I’m not sure how to compare this similar but still singular film with the TRANSFORMER franchise. Del Toro at least strives for art while Michael Bay has no pretense other than to numb your eyeballs, deafen your ears and rob your wallet. I think it’s also likely that Del Toro is shoving his $180 million action epic in Universal Studios’ face for their final dismissal of his long planned H.P. Lovecraft story AT THE MOUNTAINS OF MADNESS. Del Toro is a genius at creating fantastical worlds and in many ways it is also case of style over substance. But that’s part of the allure of his films, is it not?. The action is big and the battles are loud. This is not meant for small screens. It could have been even better if stretches of flat dialogue had been cut along with the clichéd human interaction and conflicts. Now playing.

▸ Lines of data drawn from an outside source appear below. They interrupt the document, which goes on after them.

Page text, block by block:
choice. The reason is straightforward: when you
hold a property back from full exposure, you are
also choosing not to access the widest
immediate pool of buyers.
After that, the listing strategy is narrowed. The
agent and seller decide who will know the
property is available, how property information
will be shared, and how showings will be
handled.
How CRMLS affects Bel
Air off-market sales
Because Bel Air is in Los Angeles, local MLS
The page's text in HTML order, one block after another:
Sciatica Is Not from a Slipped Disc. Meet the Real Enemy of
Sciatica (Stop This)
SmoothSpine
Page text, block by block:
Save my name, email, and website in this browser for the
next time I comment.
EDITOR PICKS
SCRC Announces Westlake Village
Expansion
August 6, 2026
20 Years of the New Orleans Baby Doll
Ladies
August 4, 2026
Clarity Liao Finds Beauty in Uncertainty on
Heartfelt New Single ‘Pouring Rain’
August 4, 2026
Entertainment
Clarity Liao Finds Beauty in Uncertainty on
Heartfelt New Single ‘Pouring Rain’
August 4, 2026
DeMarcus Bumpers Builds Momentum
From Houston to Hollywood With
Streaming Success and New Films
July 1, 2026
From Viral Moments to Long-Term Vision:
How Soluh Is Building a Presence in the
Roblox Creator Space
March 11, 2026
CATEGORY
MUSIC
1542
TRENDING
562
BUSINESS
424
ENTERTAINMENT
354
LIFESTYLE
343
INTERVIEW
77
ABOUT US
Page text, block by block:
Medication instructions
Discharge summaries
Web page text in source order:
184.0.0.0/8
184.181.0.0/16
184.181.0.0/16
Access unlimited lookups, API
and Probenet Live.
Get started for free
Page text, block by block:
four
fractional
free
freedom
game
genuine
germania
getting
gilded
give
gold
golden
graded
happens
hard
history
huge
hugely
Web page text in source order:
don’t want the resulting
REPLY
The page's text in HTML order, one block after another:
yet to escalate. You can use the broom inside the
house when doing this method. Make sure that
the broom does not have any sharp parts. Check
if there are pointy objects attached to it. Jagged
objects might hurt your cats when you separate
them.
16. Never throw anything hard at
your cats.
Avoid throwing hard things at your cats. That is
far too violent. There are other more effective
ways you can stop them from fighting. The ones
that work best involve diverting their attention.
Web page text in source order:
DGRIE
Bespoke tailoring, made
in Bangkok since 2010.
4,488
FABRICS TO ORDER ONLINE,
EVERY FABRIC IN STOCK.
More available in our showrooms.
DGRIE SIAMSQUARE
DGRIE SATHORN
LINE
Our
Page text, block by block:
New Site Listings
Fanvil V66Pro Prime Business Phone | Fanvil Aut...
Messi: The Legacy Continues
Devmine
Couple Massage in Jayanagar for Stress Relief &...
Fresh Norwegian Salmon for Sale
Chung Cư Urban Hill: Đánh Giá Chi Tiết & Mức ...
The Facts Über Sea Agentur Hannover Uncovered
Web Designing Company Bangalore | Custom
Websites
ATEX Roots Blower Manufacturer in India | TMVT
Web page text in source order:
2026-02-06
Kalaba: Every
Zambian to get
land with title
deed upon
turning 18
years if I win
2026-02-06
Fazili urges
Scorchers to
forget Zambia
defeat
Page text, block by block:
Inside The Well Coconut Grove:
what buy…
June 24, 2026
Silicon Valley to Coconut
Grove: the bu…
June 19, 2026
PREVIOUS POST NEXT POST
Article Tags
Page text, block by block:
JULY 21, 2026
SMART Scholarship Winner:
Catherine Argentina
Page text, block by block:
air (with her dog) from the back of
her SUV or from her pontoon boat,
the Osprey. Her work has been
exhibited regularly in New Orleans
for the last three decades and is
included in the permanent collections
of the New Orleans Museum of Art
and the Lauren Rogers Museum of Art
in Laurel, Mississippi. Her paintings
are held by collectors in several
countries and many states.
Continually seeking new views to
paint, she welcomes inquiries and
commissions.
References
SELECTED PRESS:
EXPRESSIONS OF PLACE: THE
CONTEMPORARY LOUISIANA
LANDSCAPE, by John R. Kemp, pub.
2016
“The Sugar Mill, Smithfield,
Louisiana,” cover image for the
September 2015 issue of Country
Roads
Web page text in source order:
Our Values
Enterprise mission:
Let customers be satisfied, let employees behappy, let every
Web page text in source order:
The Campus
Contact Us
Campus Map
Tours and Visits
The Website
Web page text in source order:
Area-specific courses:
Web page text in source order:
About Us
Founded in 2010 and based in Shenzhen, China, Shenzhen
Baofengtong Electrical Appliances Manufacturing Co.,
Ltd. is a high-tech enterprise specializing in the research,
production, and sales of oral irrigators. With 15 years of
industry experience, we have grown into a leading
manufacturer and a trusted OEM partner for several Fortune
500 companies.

Mads Mikkelsen (CASINO ROYALE) won Best Actor at 2012 Cannes Film Festival for his portrayal of Lucas, a former schoolteacher who has ben forced to start over after a tough divorce and the loss of his job. Just as things are starting to get better, his life is shattered when a lie about him spreads and grows, throwing his little community into a state of collective hysteria. As the untruth takes root throughout his small Danish village where all the men are bonded by hunting season and winter river dips, Lucas is forced to fight for not only his dignity but also his very life. Thomas Vinterberg directed (and co-wrote) this intelligent and intensely gripping story that confronts difficult questions that arise when gossip and hate not only destroy innocence but incite revenge. Film buffs may recall that Vinterberg is a co-founder (with Lars von Trier) of the Dogme 95 movement that set rules for simplifying movie production with an emphasis on using available location and natural light, etc. THE HUNT is a tour-de-force for Mikkelsen as a sympathetic man caught in an increasingly desperate situation. Vinterberg’s direction is tight and the scenes glow with a beautiful and frightening authenticity as this supremely unsettling and cautionary tale unfolds. It’s hard not to be reminded of the 1980’s McMartin Preschool case and the ensuing sexual abuse trial that dominated the news and divided a populace. In English and Danish (with subtitles). Now playing and recommended.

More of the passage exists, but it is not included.